Communication protocol

Parse workers do not send snippet content to the embedding worker over IPC — that would serialise potentially megabytes of text per job and negate the bandwidth savings of the deficit-drain pattern.

Instead, the existing findSnippetIdsMissingEmbeddings query is the handshake:

  1. Parse worker completes stage storing and posts { type: 'snippets-ready', repositoryId, versionId } to the main thread.
  2. Main thread forwards this to the embedding worker.
  3. Embedding worker calls findSnippetIdsMissingEmbeddings(repositoryId, versionId) on its own DB connection, then runs embedSnippets() as it does today.
  4. Embedding worker posts { type: 'embed-progress', jobId, done, total } back to the main thread at each batch boundary.
  5. Main thread routes this to the SSE broadcaster → UI updates the embedding progress slice.

This means:

  • The embedding worker reads snippet text from the DB itself (no IPC serialisation of content).
  • The model is loaded once, stays warm, and processes batches from all repositories in FIFO order.
  • Parse workers are never blocked waiting for embeddings — they complete their job stages and exit immediately.

Embedding worker message contract

// Main → Embedding worker
type EmbedRequest =
  | { type: 'embed'; jobId: string; repositoryId: string; versionId: string | null }
  | { type: 'shutdown' };

// Embedding worker → Main
type EmbedResponse =
  | { type: 'embed-progress'; jobId: string; done: number; total: number }
  | { type: 'embed-done'; jobId: string }
  | { type: 'embed-failed'; jobId: string; error: string }
  | { type: 'ready' };  // emitted once after model warm-up completes

The ready message allows the server startup sequence to defer routing any embed requests until the model is loaded, preventing a race on first-run.


Open Questions

  1. Should cloneFromAncestor (TRUEREF-0021) remain synchronous on the parse worker, or be split into its own cloning stage with explicit SSE events and a progress count?

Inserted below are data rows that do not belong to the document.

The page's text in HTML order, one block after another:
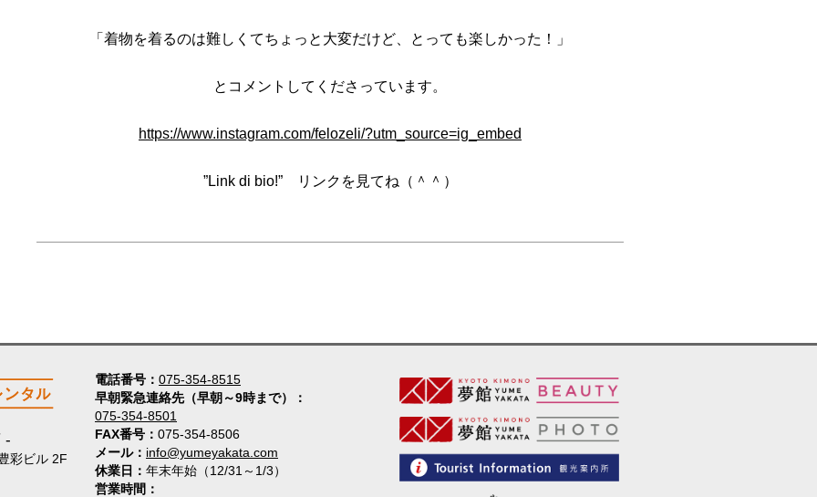
「着物を着るのは難しくてちょっと大変だけど、とっても楽しかった！」
とコメントしてくださっています。
https://www.instagram.com/felozeli/?utm_source=ig_embed
”Link di bio!” リンクを見てね（＾＾）
電話番号
075-354-8515
早朝緊急連絡先（早朝～9時まで）
075-354-8501
FAX番号
075-354-8506
メール
info@yumeyakata.com
休業日
年末年始（12/31～1/3）
営業時間
彩ビル 2F
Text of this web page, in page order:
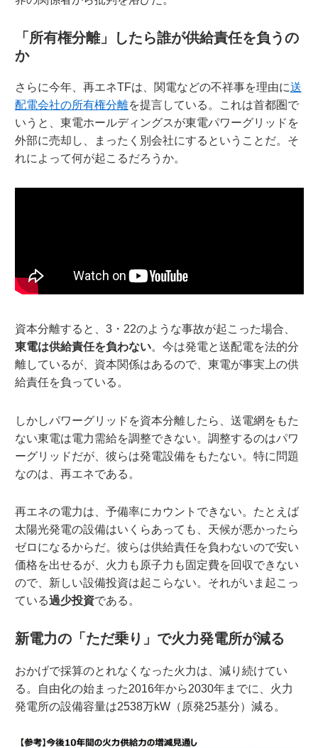
「所有権分離」したら誰が供給責任を負うの
か
さらに今年、再エネTFは、関電などの不祥事を理由に送
配電会社の所有権分離を提言している。これは首都圏で
いうと、東電ホールディングスが東電パワーグリッドを
外部に売却し、まったく別会社にするということだ。そ
れによって何が起こるだろうか。
資本分離すると、3・22のような事故が起こった場合、
東電は供給責任を負わない。今は発電と送配電を法的分
離しているが、資本関係はあるので、東電が事実上の供
給責任を負っている。
しかしパワーグリッドを資本分離したら、送電網をもた
ない東電は電力需給を調整できない。調整するのはパワ
ーグリッドだが、彼らは発電設備をもたない。特に問題
なのは、再エネである。
再エネの電力は、予備率にカウントできない。たとえば
太陽光発電の設備はいくらあっても、天候が悪かったら
ゼロになるからだ。彼らは供給責任を負わないので安い
価格を出せるが、火力も原子力も固定費を回収できない
ので、新しい設備投資は起こらない。それがいま起こっ
ている過少投資である。
新電力の「ただ乗り」で火力発電所が減る
おかげで採算のとれなくなった火力は、減り続けてい
る。自由化の始まった2016年から2030年までに、火力
発電所の設備容量は2538万kW（原発25基分）減る。
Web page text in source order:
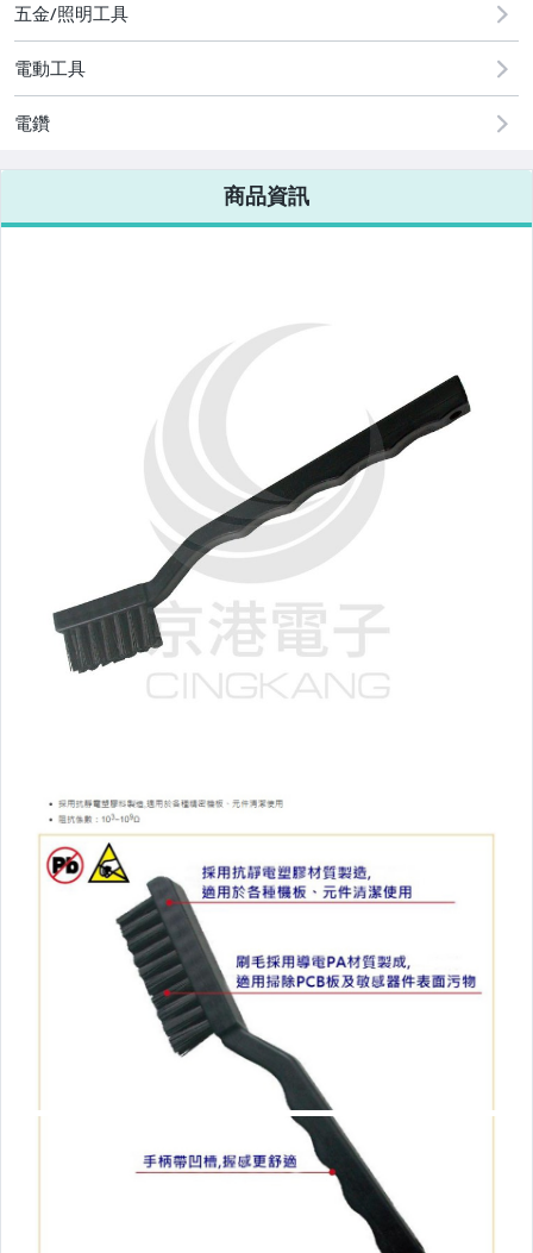
居家、家具與園藝
家電與影音視聽
五金/照明工具
電動工具
電鑽
商品資訊
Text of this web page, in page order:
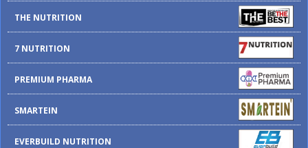
THE NUTRITION
7 NUTRITION
PREMIUM PHARMA
SMARTEIN
EVERBUILD NUTRITION
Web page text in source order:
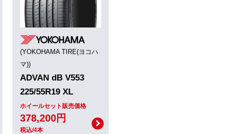
(YOKOHAMA TIRE(ヨコハ
マ))
ADVAN dB V553
225/55R19 XL
ホイールセット販売価格
378,200円
税込/4本
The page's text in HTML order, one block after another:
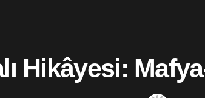
Hikâyesi:
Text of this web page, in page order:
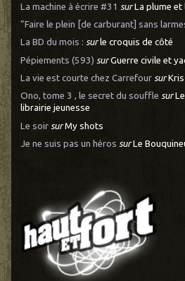
La machine à écrire #31 surLa plume et
”Faire le plein [de carburant] sans
La BD du mois : surle croquis de côté
Pépiements (593) surGuerre civile et
La vie est courte chez Carrefour sur
Ono, tome 3 , le secret du souffle sur
librairie jeunesse
Le soir surMy shots
Je ne suis pas un héros surLe
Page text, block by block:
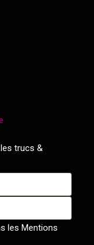
trucs &
les Mentions
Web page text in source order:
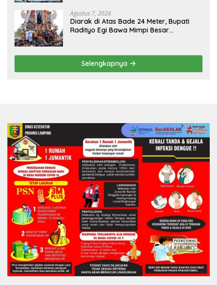
Agustus 7, 2026
Diarak di Atas Bade 24 Meter, Bupati
Radityo Egi Bawa Mimpi Besar
Selengkapnya
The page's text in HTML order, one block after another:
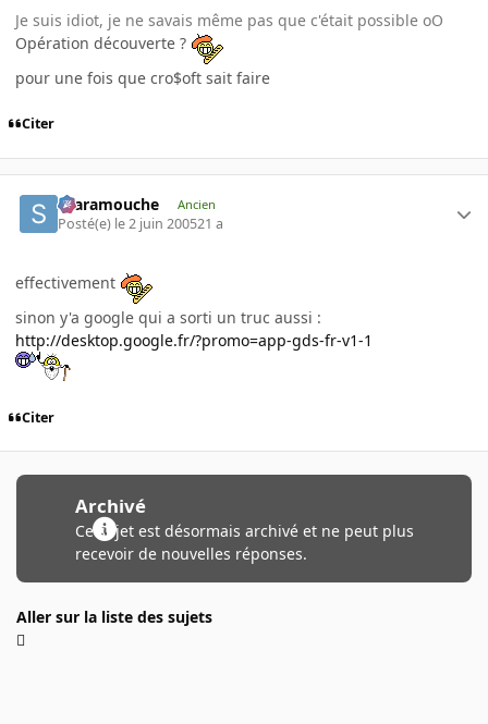
Je suis idiot, je ne savais même pas que c'était possible oO
Opération découverte ?
pour une fois que cro$oft sait faire
Citer
Scaramouche Ancien
Posté(e) le 2 juin 200521 a
effectivement
sinon y'a google qui a sorti un truc aussi :
http://desktop.google.fr/?promo=app-gds-fr-v1-1
Citer
Archivé
Ce sujet est désormais archivé et ne peut plus
recevoir de nouvelles réponses.
Aller sur la liste des sujets
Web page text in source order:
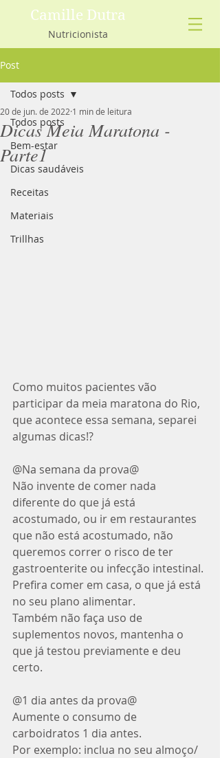
Camille Dutra
Nutricionista
Post
Todos posts
Bem-estar
Dicas saudáveis
Receitas
Materiais
Trillhas
Todos posts
Dicas Meia Maratona -
Parte1
20 de jun. de 2022 1 min de leitura
Como muitos pacientes vão
participar da meia maratona do Rio,
que acontece essa semana, separei
algumas dicas!?
@Na semana da prova@
Não invente de comer nada
diferente do que já está
acostumado, ou ir em restaurantes
que não está acostumado, não
queremos correr o risco de ter
gastroenterite ou infecção intestinal.
Prefira comer em casa, o que já está
no seu plano alimentar.
Também não faça uso de
suplementos novos, mantenha o
que já testou previamente e deu
certo.
@1 dia antes​ da prova@
Aumente o consumo de
carboidratos 1 dia antes.
Por exemplo: inclua no seu almoço/
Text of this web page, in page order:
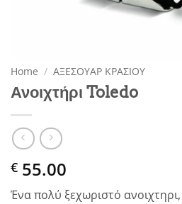
Home / ΑΞΕΣΟΥΑΡ ΚΡΑΣΙΟΥ
Ανοιχτήρι Toledo
€ 55.00
Ένα πολύ ξεχωριστό
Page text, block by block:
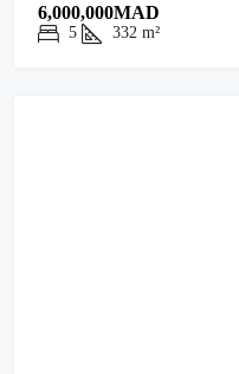
6,000,000MAD
5 332 m²
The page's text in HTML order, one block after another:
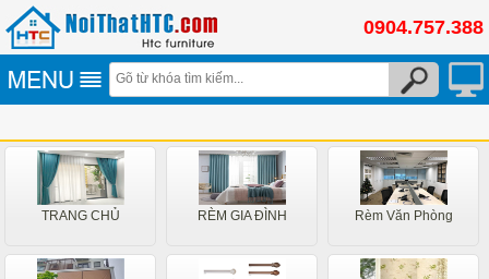
0904.757.388
TRANG CHỦ RÈM GIA ĐÌNH Rèm Văn Phòng
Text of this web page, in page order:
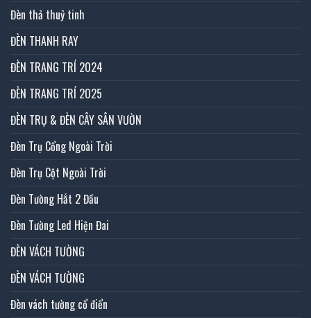
Đèn thả thuỷ tinh
ĐÈN THANH RAY
ĐÈN TRANG TRÍ 2024
ĐÈN TRANG TRÍ 2025
ĐÈN TRỤ & ĐÈN CÂY SÂN VƯỜN
Đèn Trụ Cổng Ngoài Trời
Đèn Trụ Cột Ngoài Trời
Đèn Tường Hắt 2 Đầu
Đèn Tường Led Hiện Đai
ĐÈN VÁCH TƯỜNG
ĐÈN VÁCH TƯỜNG
Đèn vách tường cổ điển
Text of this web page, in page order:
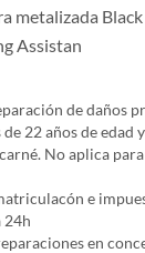
metalizada
Assistan
de daños
22 años de edad
No aplica
e
24h
en
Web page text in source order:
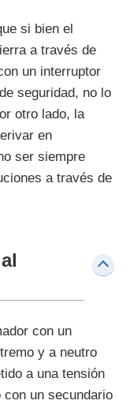
si bien el
a través de
un interruptor
seguridad, no lo
otro lado, la
en
ser siempre
a través de
con un
y a neutro
a una tensión
un secundario
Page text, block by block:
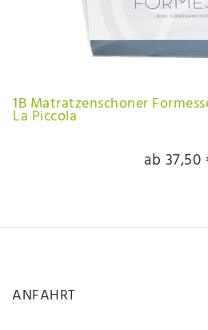
1B Matratzenschoner
La Piccola
ab 37,50
ANFAHRT
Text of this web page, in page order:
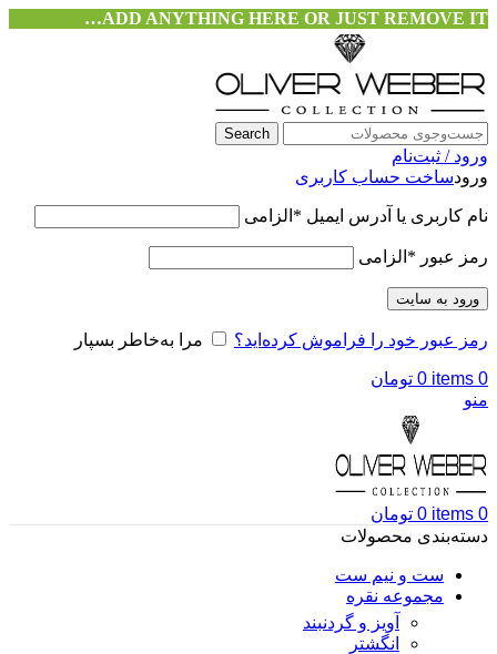
ADD ANYTHING HERE OR JUST REMOVE IT…
Search
ورود / ثبت‌نام
ورودساخت حساب کاربری
نام کاربری یا آدرس ایمیل * الزامی
رمز عبور * الزامی
ورود به سایت
رمز عبور خود را فراموش کرده‌اید؟ مرا به‌خاطر بسپار
0
items
0 تومان
منو
0
items
0 تومان
دسته‌بندی محصولات
ست و نیم ست
مجموعه نقره
آویز و گردنبند
انگشتر
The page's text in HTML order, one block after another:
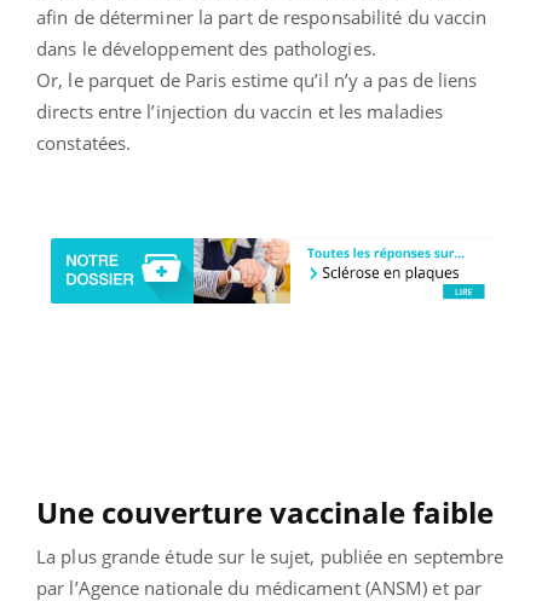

Given that cloning is a bulk DB operation rather than a per-file loop, a single stage-transition event (stage: 'cloning', no per-row progress) is sufficient.
  2. Does the busy_timeout = 5000 setting need to increase under high-concurrency parallel writes, or is 5 s sufficient? Empirically test with concurrency = 4 + the embedding worker all writing simultaneously before increasing it.
  3. Should the embedding worker support priority queueing — e.g. embedding the most recently completed parse job first — or is strict FIFO sufficient? FIFO is simpler and correct for the current use case.